Tanti i professionisti che hanno ‘firmato’ questo successo della chirurgia fetale al Gemelli, oltre alla dottoressa Bevilacqua, che ha effettuato l’intervento di chirurgia fetale endoscopica per laser coagulazione delle anastomosi placentari, coadiuvata dal prof. Jacques Jani di Bruxelles, hanno preso parte all’intervento di chirurgia fetale dello scorso aprile la dottoressa Cristina Olivieri (anestesista), Fabiola Zerbinati (strumentista ostetrica) e Ilaria Ragone (infermiere circolante ostetrica).
L’intervento di taglio cesareo dello scorso 6 luglio è stato invece effettuato dalla dott.ssa Alessandra Familiari (ginecologa chirurga), dalla dott.ssa Flavia Toni (Anestesista). Vi hanno inoltre preso parte Alessia Mazzullo (strumentista ostetrica) e Dario Mannina (infermiere circolante, ostetrico). I due piccoli sono stati assistiti alla nascita dalla neonatologa dott.ssa Serena Antonia Rubortone.

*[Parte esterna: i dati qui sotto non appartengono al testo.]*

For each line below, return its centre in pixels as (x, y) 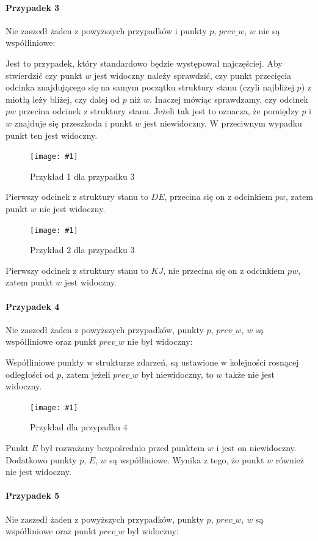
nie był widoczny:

La stampa belga, nel commentare la notizia dell’intervento, al quale ha preso parte il luminare belga prof. Jacques Jani, ha ricordato che il Gemelli, chiamato dai romani l’ospedale dei ‘papi’ è principalmente un centro d’eccellenza, tra i primi 40 ospedali al mondo. L’apertura di un centro di chirurgia fetale era dunque inevitabile.
“Il Gemelli – ha affermato Jani, che ha al suo attivo almeno 150 interventi di questo tipo presso ospedali al di fuori del Belgio, in un’intervista alla radiotelevisione francofona belga – è il quindicesimo ospedale presso il quale ha contribuito ad attivare un centro di chirurgia fetale. E sono stato molto felice di poterlo fare con la dottoressa Elisa Bevilacqua della quale sono stato mentore durante il suo dottorato qui a Bruxelles”.